This blog also hosts my rejected work. This story was originally written for a Pune-based daily.
Lokesh Gulgulia, 15, renounces the world to become a Jain sanyasi on 30 October 2014
When he decided on 15 March this year to follow his guruji into the mumukshu way of life, one of Lokesh Gulgulia’s uncles suggested he take a trip abroad to fulfil some of his desires. Lokesh replied, “Kaka, I have so many desires. How many can you fulfil? And when will they end?” A mumukshu is one who is treading the path to moksha.
At a ceremony held in his honour at Talera Gardens in Market Yard in Pune on Sunday, Lokesh was dressed as groom. Turban, bejewelled achkan and ropes of pearls around his neck. A patch of cloth over his mouth, marked with a swastik, stops him from involuntarily killing any organisms with his breath. Around him ensues the pageantry of any organised religion. An enthusiastic compere with a predilection for weak shairee brings on stage the women to sing melodies; sniffling children to sing educational rhymes to the tune of Bollywood hits. In Jain oral tradition, most speakers begin their talk with parable. Two rows of chief guests bear two-and-a-half hours of this with seasoned smiles.
Lokesh also sits through it with the patience of a saint. His parents, especially his mother Chanda, is repeatedly felicitated for her bravery. Since he announced his decision to renounce worldly life, his hours have been filled with invitations from members of his community for meals. His mother and aunt went shopping for the clothes of a bridegroom. There’s mehendi on his hands. It’s a race with time for the parents to fulfil their own desires for their son. Once he joins his Gurudev Ramlal Maharaj Sah in Bangalore, he will wear only white muslin. He will be given a new name, based on an inherent quality the acharya sees in him and he will become a muni. He will walk barefoot everywhere, live on food that he will beg daily for and be celibate. His only occupation will be the advancement of his consciousness.
When he speaks, it’s with the firmness of an old soul. “I used to always talk about becoming a sanyasi as a child,” says the former student of Pawar Public School. “After I finished my ninth standard, I decided I wanted to go this way. I didn’t see the point of completing my tenth if I didn’t intend to integrate into this world. After education, it’s a job, then salary — I don’t want all these things. I can learn much more useful things in one year with my guru. Even as child, I used to wish there could be a way I could live such that no living being would be scared of me.”

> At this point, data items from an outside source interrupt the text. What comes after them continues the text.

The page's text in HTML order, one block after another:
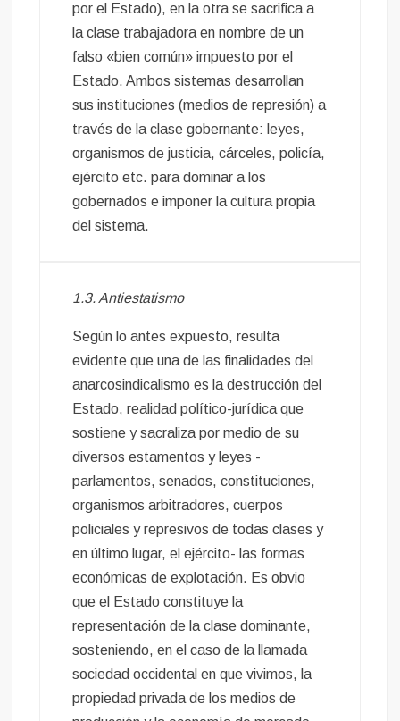
por el Estado), en la otra se sacrifica a
la clase trabajadora en nombre de un
falso «bien común» impuesto por el
Estado. Ambos sistemas desarrollan
sus instituciones (medios de represión) a
través de la clase gobernante: leyes,
organismos de justicia, cárceles, policía,
ejército etc. para dominar a los
gobernados e imponer la cultura propia
del sistema.
1.3. Antiestatismo
Según lo antes expuesto, resulta
evidente que una de las finalidades del
anarcosindicalismo es la destrucción del
Estado, realidad político-jurídica que
sostiene y sacraliza por medio de su
diversos estamentos y leyes -
parlamentos, senados, constituciones,
organismos arbitradores, cuerpos
policiales y represivos de todas clases y
en último lugar, el ejército- las formas
económicas de explotación. Es obvio
que el Estado constituye la
representación de la clase dominante,
sosteniendo, en el caso de la llamada
sociedad occidental en que vivimos, la
propiedad privada de los medios de

The Gulgulias — father Paras, Chanda and their three sons — moved to Pune five years ago from Balaghat in Madhya Pradesh. They run a construction business and are very devout. They had an inkling that their youngest son didn’t just play sadhu-sadhu; he seemed genuinely interested in renunciation and happier in the company of other sadhus and sants than most children.
In preparation for his future life, he no longer hangs out with friends and spends his days with munis and sadhus. From April until recently, he was in Mumbai with a group of sadhus stationed there. They do not travel in the rains as they believe organisms in rainwater will die upon contact with their skin. Over there, he has been learning how to think while eating, how to control the senses. “I liked sweets, so that was hard,” he says in a grave tone. “I had to give up maida, and other things the body does not need.” He reluctant to have pictures taken and doesn’t use a cell phone.

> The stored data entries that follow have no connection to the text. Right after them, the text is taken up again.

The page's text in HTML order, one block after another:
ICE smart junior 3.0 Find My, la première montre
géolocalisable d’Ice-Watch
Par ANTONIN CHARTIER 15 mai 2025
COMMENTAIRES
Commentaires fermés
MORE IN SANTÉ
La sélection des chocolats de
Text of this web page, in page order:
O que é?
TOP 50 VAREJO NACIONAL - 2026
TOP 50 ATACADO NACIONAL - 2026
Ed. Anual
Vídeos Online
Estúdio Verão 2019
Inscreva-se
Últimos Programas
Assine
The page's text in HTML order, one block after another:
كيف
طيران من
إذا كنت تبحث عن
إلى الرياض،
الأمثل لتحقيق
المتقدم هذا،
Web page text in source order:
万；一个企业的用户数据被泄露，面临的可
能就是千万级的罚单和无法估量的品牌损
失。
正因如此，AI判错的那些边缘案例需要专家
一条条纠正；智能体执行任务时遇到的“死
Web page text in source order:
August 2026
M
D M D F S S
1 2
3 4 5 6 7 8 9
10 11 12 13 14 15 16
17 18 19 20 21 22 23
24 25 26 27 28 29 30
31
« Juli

The word he, and others, use repeatedly is ‘sayyam’ or control. On October 30, he will join his guruji in Bangalore and then walk with him to the next destination if he wills. Will he miss his family? His attachment, he explains without affectation, is not only towards his blood relatives. He feels the same amount of attachment to other humans; and to plants and animals. He was never curious about amorous activities.
It could be the din of the ceremony; it could be the heat of the city; it could be the entangling nature of worldly desires. Lokesh looks like he is using all his resolve to not join his guru right this moment.
Professor Bipin Doshi, who teaches Jain Philosophy at the Mumbai University, says it’s not uncommon within the religion for boys and girls even younger than Lokesh to choose the path to renunciation. “Fifteen is not a young age,” says the professor. “Children as young as four and five do this. In some children, you can spot intelligence or talent at a young age. Similarly, some children are never interested in the world and worldly things.”
It would be inaccurate to assume that the life of a muni or sadhu is hard, according to Doshi. “They don’t have the stresses of studies, exams, jobs,” he points out. “It’s simpler. They get their food and keep moving as much as they can. At 15, the attachment to parents is not too strong. He could have been going abroad for studies or to a boarding school.”